Alex: We sailed together since May and we trained before on the Juan K boat which is like 100 times harder than this boat, it was easy compared to the other one and Guillermo is a fantastic sailor who has done more miles than any of us put together I think we got on well. We are both happy to say what we think and we had no problem with that.
Guillermo: I think we are more similar in character and Alex has the solo experience so we have very complementary experiences, a double handed is still having a lack of people.
Alex : We took a similar strategy and ended up in the same place. For us this boat lacks a little pace. We were really just waiting for an opportunity, hoping there would be an opportunity close to here, but there wasn’t. They put too many miles on
JP Dick and Jeremie sailed a fantastic race, three times winner – bravo.
Guillermo : When we come out of the second low we were first, which was good, when you play hard and come out on top, that feels good and then the worst was probably this last day, the last 150 miles have been horrible, you did not know what the wind was going to do.
Alex : We always thought it was possible to win the race. When you take the risk to go into the hard weather you are always a little nervous and it does not look very good. We had one small breakage which maybe cost us 20-30 miles but I don’t think the boat had the pace to beat Virbac Paprec 3. if they had sailed a different strategy then maybe we could have won.
Alex : I am ecstatic. A big thank you to Guillermo.
The Transat Jacques Vabre of Alex Thomson and Guillermo Altadill carries the early hallmarks of a duo finding their feet together, never having done an ocean race together as duo and only having had the boat for twelve days on the water before the start in Le Havre on 2nd November.
So they start relatively conservatively leaving the Channel in sixth and seventh place, concentrating on being with the main pack, pacing themselves initially. As the pack passed to the south of Ireland they were seventh of the 13 starters.
As PRB, Safran and Virbac Paprec held slightly north, Hugo Boss was still just to the south of them having risen to fourth, chasing Chéminées Poujoulat.
Going through the initial high pressure ridge they were well positioned, still not extreme but then made their move progressively with Virbac Paprec 3 NE of the Azores setting up for the successive big low pressure systems. They are rewarded with the race lead between the sixth and seventh of November. Rivals Cheminées Poujoulat and PRB suffer dmage and have to retire.
And the pack have stayed south at the Azores high pressure to try and find trade winds and initially lose. From there it becomes a two boat drag race across the Atlantic. Hugo Boss hang relentlessly to the wake of Virbac-Paprec 3, some 35-45 miles behind.

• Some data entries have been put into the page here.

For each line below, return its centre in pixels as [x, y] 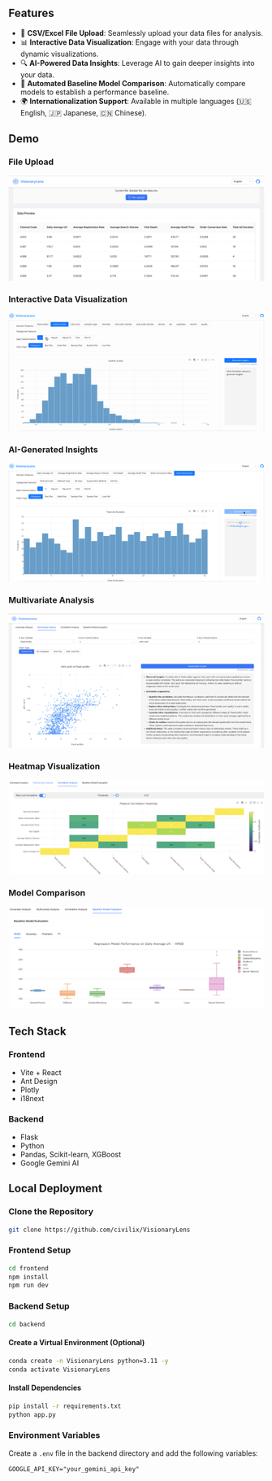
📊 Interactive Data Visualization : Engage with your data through [130, 42]
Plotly [30, 1090]
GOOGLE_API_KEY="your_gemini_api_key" [74, 1469]
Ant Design [39, 1081]
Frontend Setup [40, 1250]
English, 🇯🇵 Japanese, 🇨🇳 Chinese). [84, 112]
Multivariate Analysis [52, 600]
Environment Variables [54, 1435]
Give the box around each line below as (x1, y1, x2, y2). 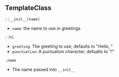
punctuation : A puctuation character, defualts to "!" (12, 48, 115, 54)
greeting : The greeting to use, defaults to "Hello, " (12, 43, 113, 49)
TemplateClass (5, 4, 52, 12)
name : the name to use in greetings (12, 25, 81, 31)
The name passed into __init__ (12, 66, 76, 72)
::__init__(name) (5, 17, 40, 21)
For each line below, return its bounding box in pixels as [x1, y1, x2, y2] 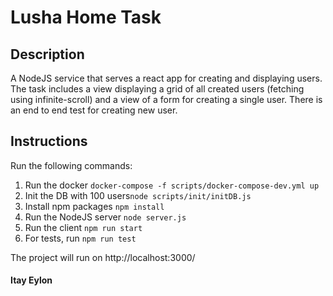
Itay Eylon [10, 274, 53, 286]
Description [10, 46, 85, 63]
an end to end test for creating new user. [10, 104, 178, 116]
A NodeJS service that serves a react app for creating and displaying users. [10, 72, 323, 84]
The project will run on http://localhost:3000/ [10, 251, 196, 263]
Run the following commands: [10, 159, 133, 171]
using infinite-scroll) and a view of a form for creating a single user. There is [10, 94, 323, 105]
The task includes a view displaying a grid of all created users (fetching [10, 83, 305, 95]
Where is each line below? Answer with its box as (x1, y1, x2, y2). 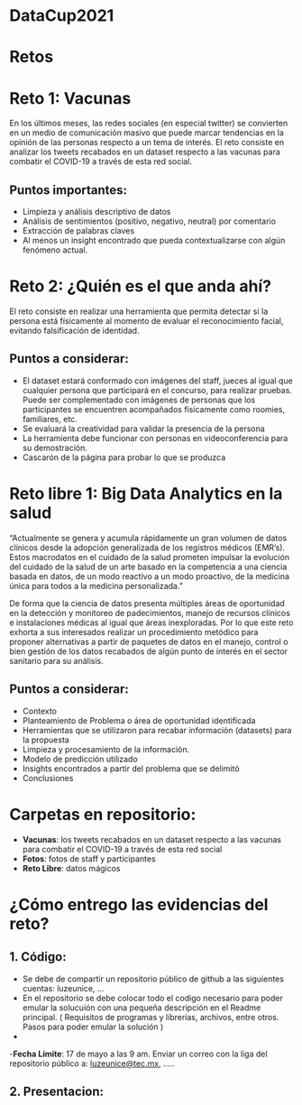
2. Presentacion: (9, 1083, 105, 1099)
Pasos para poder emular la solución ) (22, 1021, 164, 1032)
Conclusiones (22, 772, 74, 783)
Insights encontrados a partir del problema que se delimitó (22, 763, 241, 774)
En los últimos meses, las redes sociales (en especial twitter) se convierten (9, 118, 288, 129)
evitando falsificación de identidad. (9, 326, 140, 336)
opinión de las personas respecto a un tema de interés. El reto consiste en (9, 137, 285, 148)
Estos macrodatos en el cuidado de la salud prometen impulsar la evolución (9, 551, 290, 562)
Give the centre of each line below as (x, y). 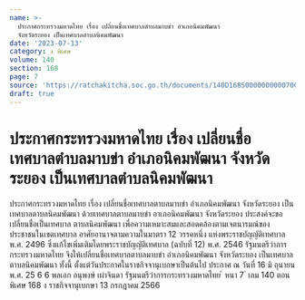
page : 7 (24, 77)
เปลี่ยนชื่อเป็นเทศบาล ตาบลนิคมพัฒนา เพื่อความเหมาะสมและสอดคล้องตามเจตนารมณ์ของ (140, 224)
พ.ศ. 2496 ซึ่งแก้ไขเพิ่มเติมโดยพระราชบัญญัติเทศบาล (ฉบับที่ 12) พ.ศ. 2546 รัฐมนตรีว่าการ (148, 245)
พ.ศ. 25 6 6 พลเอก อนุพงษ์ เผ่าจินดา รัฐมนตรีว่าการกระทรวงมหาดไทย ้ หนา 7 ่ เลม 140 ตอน (150, 275)
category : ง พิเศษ (40, 52)
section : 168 (34, 69)
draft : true (32, 93)
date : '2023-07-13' (46, 43)
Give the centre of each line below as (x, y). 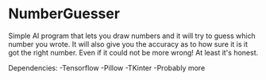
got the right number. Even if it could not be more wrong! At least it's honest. (133, 52)
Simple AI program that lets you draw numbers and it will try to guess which (132, 36)
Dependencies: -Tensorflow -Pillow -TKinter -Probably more (107, 67)
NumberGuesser (64, 14)
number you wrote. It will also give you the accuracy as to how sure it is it (128, 44)
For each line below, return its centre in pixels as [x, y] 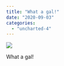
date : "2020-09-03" [30, 17]
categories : [21, 23]
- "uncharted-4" [31, 28]
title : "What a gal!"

By the entrance to the Caribbean the gap has only stretched to 82 miles and at the finish today, Hugo Boss was approximately 112 miles behind the race winners.
Thomson and Altadill reported no major problems with the boat, finishing with a unharmed complete sail inventory. After the first low pressure system they had a couple of hours downtime after they broke a lazy jack and consequently had to replace a mainsail batten, apart from a computer gremlin or two, it has been an uneventful race.
Thomson has commented how tired they both have been, a consequence of not knowing the boat well and so being more on edge, the physical need to push incredibly hard with a boat which is not rated as one of the quickest in the fleet and also the fact the boat is not well fitted out to facilitate good rest.
After retiring from the 2008-9 Vendée Globe and then the 2009 Transat Jacques Vabre with hull damage NE of the Azores and missing out on the 2010-11 Barcelona World Race when his infant son was diagnosed with a heart condition, this is the first major IMOCA Open 60 race that Thomson has finished since spring 2008 when he finished second behind Jean Pierre Dick and Damian Foxall.